The architecture promotes a 'Simplicity Bias' quantified by Fourier analysis, meaning it learns smoother functions that generalize better.
Improvements are consistent across different underlying algorithms (SAC, PPO, TD-MPC2, METRA), suggesting SimBa is a universal architectural improvement for RL.
Achieves SOTA performance on complex benchmarks (HumanoidBench, MyoSuite) purely through architectural change, without complex auxiliary losses.

📚 Prerequisite Knowledge

Prerequisites

Deep Reinforcement Learning (SAC, PPO)
Neural Network Architectures (Residual connections, LayerNorm)
Fourier Analysis (for function complexity)

Key Terms

Simplicity Bias: The tendency of a neural network to learn simpler (lower frequency) functions that generalize better, rather than overfitting to noise.
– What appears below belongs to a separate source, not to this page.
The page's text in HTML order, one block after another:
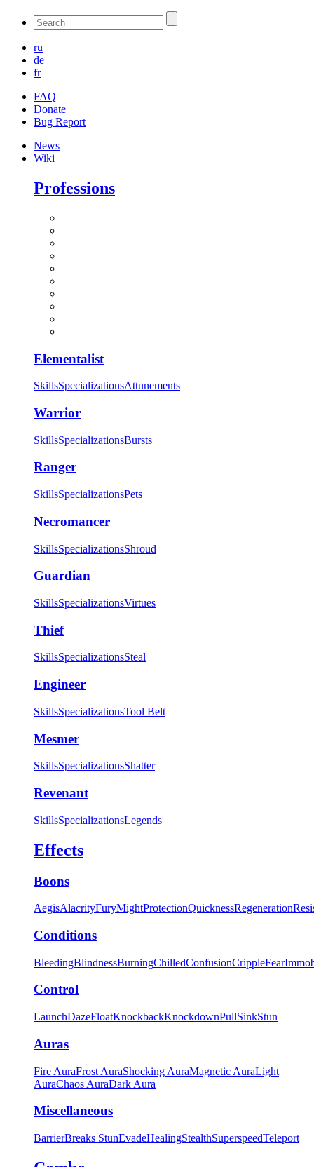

SAC: Soft Actor-Critic—an off-policy actor-critic deep RL algorithm based on the maximum entropy reinforcement learning framework.

MLP: Multilayer Perceptron—a standard feedforward neural network consisting of fully connected layers.

Fourier Analysis: A mathematical method used here to decompose the network's function into frequencies; high frequencies indicate complexity/overfitting, low frequencies indicate simplicity.

DMC: DeepMind Control Suite—a widely used benchmark for continuous control physics tasks.

PPO: Proximal Policy Optimization—an on-policy policy gradient algorithm.

TD-MPC2: Temporal Difference Model Predictive Control 2—a model-based RL algorithm.

Residual Connection: A skip connection that adds the input of a layer to its output, facilitating gradient flow and allowing the network to learn identity functions easily.